We see that our classifier has achieved 100% accuracy (and both calculation methods agree)!

DISCUSSION:

Why do you think the model was able to achieve such a “great” result?
What does this really tell us?
Do you expect the model to perform this well on new data?

Cross Validation¶
A popular way to mitigate this overfitting issue is to train your model on some of the data (the training set) and validate your model on the remaining data (the validation set). You will then select the model/configuration that performs best on the validation data. The train/validate division of the data is usually done with a 70%/30% split. Often, practitioners will use a third data set, the test set (or hold-out set), to get a sense for how their best model performs on unseen, real-world data. In this scenario, you will tune your models to perform best on the validation set and then test their “real-world” performance on the unseen test set.

Sometimes applications don’t have enough data to do these splits meaningfully (e.g., the test data is only a few samples). In these cases, cross-validation is a useful technique (and, indeed, has become standard in machine learning practice).

The general premise of “k-folds” cross validation is to first divide the entire dataset (grey) into a training set (green) and a test set (unseen data, blue). Then, we divide the training set into different folds and use these folds to form new sub-training and sub-test sets. We select the model configuration that performs the best on all of these. The below figure provides a nice visualization for what’s going on here:

Accomplishing k-folds cross validation in scikit-learn is a manageable task. First, we divide our data into a train and test set, then we conduct the cross validation and look at the mean scores across the splits, then we conduct our final evaluation.

In [ ]:

from sklearn.model_selection import train_test_split
X_train, X_test, y_train, y_test = train_test_split(feature_data, target_data, test_size=0.3, random_state=0)

We have divided our data into two sections: training data (70% of the data) and testing data (30% of the data). Now, we will fit our nearest neighbors classifier to the training data using 5-fold cross-validation and see how it performs.

We will be applying cross_validate in sklearn to perform cross-validation. We can get both train and validation accuracies using cross_validate. Please note that you should set return_train_score=True if you want cross_validate to return train scores in addition to test scores.

You can use the following link to learn more about cross_validate:

https://scikit-learn.org/stable/modules/generated/sklearn.model_selection.cross_validate.html

In [ ]:

from sklearn.model_selection import cross_validate
scores = cross_validate(knn, X_train, y_train, cv=5,return_train_score=True)

print(‘Mean Train Accuracy:’,scores[‘train_score’].mean()) # returns the mean cross-validation train score
print(‘Mean Validation Accuracy:’, scores[‘test_score’].mean()) # returns the mean cross-validation validation score

Our cross-validated model has an accuracy of 94% across all the splits on the training data. If we think that is a reasonable value, we can train our final model on the training data and then see how it performs on the held-out test data.

Comparing classifiers¶
However, to get a true sense for the utility of cross-validation, let’s create a second nearest neighbors classifier that uses five neighbors instead of one.

In [ ]:

knn_5 = neighbors.KNeighborsClassifier(n_neighbors=5)
scores = cross_validate(knn_5, X_train, y_train, cv=5, return_train_score=True)

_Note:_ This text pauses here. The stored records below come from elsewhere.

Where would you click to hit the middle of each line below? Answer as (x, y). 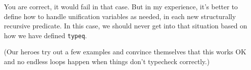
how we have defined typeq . (45, 35)
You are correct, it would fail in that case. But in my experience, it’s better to (121, 6)
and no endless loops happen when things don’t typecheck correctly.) (107, 61)
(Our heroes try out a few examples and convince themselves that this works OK (125, 52)
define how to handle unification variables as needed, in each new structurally (120, 16)
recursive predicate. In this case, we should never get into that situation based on (125, 26)
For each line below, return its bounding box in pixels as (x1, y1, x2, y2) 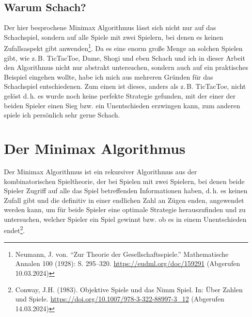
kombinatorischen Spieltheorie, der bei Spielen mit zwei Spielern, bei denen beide (4, 176, 245, 186)
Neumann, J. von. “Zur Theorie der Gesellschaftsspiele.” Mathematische (15, 249, 229, 259)
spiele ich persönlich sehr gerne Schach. (4, 110, 120, 120)
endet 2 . (4, 224, 25, 235)
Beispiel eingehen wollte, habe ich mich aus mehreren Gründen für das (4, 71, 213, 82)
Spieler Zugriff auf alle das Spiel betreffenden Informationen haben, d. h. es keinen (4, 185, 248, 196)
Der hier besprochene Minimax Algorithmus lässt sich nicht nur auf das (4, 22, 216, 33)
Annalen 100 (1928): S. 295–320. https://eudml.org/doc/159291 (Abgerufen (15, 258, 240, 268)

print(‘Mean Train Accuracy:’,scores[‘train_score’].mean()) # returns the mean cross-validation train score
print(‘Mean Validation Accuracy:’, scores[‘test_score’].mean())

Let’s train it on the training data and use it to predict the final held-out test data.

In [ ]:

knn_5.fit(X_train, y_train)
accuracy = accuracy_score(y_test, knn_5.predict(X_test))
print (“Test set accuracy: “, accuracy * 100, “%”)

And we see our model has a 97.7% accuracy on the held out test data (30% of the original dataset).